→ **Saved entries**

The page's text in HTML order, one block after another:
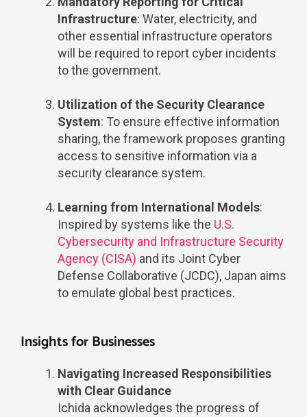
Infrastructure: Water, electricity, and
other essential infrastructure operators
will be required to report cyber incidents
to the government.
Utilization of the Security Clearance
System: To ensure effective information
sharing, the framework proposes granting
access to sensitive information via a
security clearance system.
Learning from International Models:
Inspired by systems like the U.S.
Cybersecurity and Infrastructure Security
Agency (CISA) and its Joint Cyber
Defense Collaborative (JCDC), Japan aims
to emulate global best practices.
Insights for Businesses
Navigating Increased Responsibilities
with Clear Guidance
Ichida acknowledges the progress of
--
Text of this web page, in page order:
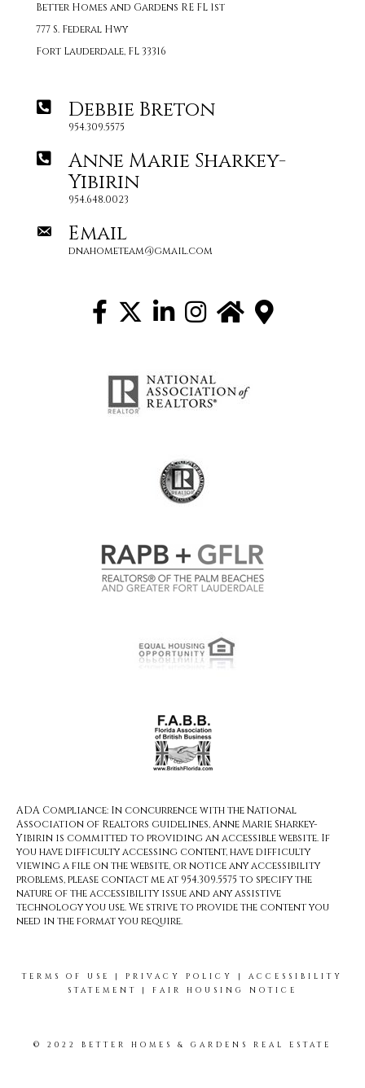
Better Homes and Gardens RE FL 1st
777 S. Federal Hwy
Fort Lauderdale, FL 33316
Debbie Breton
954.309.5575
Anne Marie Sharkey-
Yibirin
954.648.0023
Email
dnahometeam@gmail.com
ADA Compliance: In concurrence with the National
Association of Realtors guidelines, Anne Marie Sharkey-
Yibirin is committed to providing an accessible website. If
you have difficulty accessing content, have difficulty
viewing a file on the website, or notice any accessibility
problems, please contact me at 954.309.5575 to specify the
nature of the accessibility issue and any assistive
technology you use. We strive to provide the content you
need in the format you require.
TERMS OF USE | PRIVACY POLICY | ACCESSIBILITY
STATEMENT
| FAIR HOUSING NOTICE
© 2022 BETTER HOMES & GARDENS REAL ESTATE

→ **Exercise instructions**
From the records above, copy each line that contains the word "Sharkey".

→ **Answer**
Anne Marie Sharkey-
Association of Realtors guidelines, Anne Marie Sharkey-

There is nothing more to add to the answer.